Longitudinal Mediation

Hi,

I am trying to fit a longitudinal mediation model using brms. Below I attached a reproducible code

n<-50
J<-5
alpha_m<-4
alpha_y<-3
cp<-2
a<-1.75
b<-1.75
b1<-rnorm(n,0,1.5)
b2<-rnorm(n,0,1)
g1<-rnorm(n,0,1.5)
g2<-rnorm(n,0,1)
g3<-rnorm(n,0,1)
X<-matrix(0,n,J)
M<-matrix(0,n,J)
Y<-matrix(0,n,J)
for(i in 1:n)
{
X[i,]<-rnorm(J,0,1)
M[i,]<-alpha_m+b1[i]+(a+b2[i])*X[i,]+rnorm(J,0,1)
Y[i,]<-alpha_y+g1[i]+(cp+g2[i])*X[i,]+(b+g3[i])*M[i,]+rnorm(J,0,1)
}
X.vec1<-X[1,]
M.vec1<-M[1,]
Y.vec1<-Y[1,]
for(i in 2:n)
{
X.vec1<-c(X.vec1,X[i,])
M.vec1<-c(M.vec1,M[i,])
Y.vec1<-c(Y.vec1,Y[i,])
}
data_med<-data.frame(X.vec1,M.vec1,Y.vec1)
data_med$id<-rep(1:n,each=J)
y_mod ← bf(Y.vec1 ~ X.vec1 + M.vec1+(X.vec1+M.vec1|ID|id))
m_mod ← bf(M.vec1 ~ X.vec1+(X.vec1|ID|id))

k_fit_brms<-brm(y_mod+m_mod+set_rescor(FALSE),
                data=data_med,
                cores=2,chains=2)

Question 1.
If I want to get the posterior sample for the parameter Mvec1_X.vec1, I can call the following line of code

a <- posterior_samples(k_fit_brms, pars = "Mvec1_X.vec1")

How can I get the posterior sample for the variance-co-variance parameters, for example, for β€œcor(Yvec1_M.vec1,Mvec1_X.vec1)”

Question 2.
If I have more than one mediator coming from a multivariate normal distribution, how can I jointly fit them allowing for their residual error to be correlated?

  • Operating System: x86_64-pc-linux-gnu (64-bit)
  • brms Version: version 2.3.1

Q1: To get the right names of the parameters, check out parnames(k_fit_brms). However, it is not clear to me what Mvec1_X.vec1 is supposed to be.

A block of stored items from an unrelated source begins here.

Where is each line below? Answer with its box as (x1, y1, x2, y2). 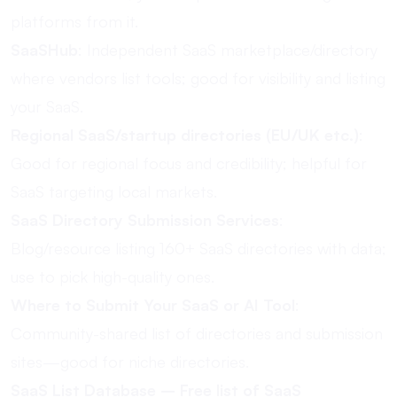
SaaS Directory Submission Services (11, 210, 279, 230)
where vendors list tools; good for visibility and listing (11, 68, 385, 88)
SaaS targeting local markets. (11, 182, 217, 201)
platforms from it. (11, 12, 138, 31)
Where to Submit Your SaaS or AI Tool (11, 295, 295, 315)
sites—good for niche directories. (11, 352, 249, 371)
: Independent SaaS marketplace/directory (78, 40, 378, 59)
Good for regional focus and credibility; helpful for (11, 153, 367, 173)
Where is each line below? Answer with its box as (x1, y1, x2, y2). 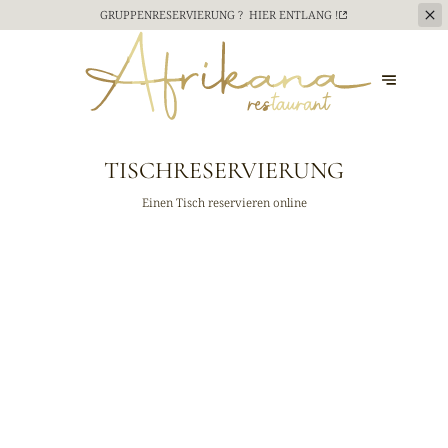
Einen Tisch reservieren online (141, 194, 307, 211)
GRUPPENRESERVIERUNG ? (100, 6, 244, 22)
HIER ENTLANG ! (249, 6, 339, 22)
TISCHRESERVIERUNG (104, 155, 344, 185)
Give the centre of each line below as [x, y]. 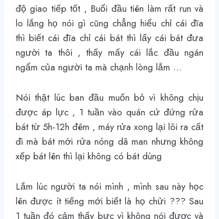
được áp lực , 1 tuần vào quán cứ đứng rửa [109, 112]
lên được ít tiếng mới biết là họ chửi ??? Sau [109, 201]
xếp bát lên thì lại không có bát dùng [89, 156]
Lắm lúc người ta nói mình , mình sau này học [109, 186]
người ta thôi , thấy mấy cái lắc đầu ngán [109, 52]
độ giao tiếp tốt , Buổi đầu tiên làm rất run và [109, 8]
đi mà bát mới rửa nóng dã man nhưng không [109, 141]
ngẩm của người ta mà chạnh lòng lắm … [99, 67]
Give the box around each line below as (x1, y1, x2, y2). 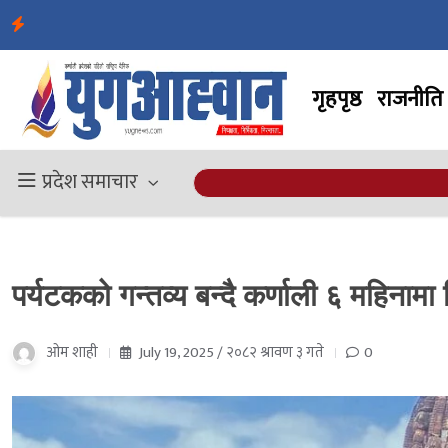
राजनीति (377, 80, 443, 118)
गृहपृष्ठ (312, 80, 362, 118)
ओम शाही (46, 339, 98, 365)
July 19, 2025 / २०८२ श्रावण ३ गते (136, 339, 324, 365)
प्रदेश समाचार (38, 165, 142, 199)
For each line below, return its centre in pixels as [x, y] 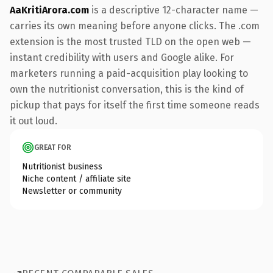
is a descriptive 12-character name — [174, 10]
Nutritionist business [62, 166]
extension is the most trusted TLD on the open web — [130, 41]
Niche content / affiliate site [76, 179]
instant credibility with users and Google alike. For [122, 57]
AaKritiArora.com [49, 10]
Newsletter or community [72, 191]
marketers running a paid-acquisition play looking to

Q2: Currently, you can either model all model parts as having residual correlations or none of them. This may change with brms 3.0, though. You may of course extract the stan code via stancode(k_fit_brms) and then amend it to your needs.

Thank you Paul looking forward for brms 3.0. In the mean time I will work on your suggestion.

Hi @paul.buerkner,

Sorry for coming back to my question. In the generated quantities block of the stancode produced by brms , I see
corr_matrix[M_1] Cor_1 = multiply_lower_tri_self_transpose(L_1);

For the purpose of computing direct and indirect effect I was looking for covaraince estimate rather than correlation for the random effect terms in my model above. Is there a way to force brms to let me get these estimates.

Kind regards

You may use method VarCorr().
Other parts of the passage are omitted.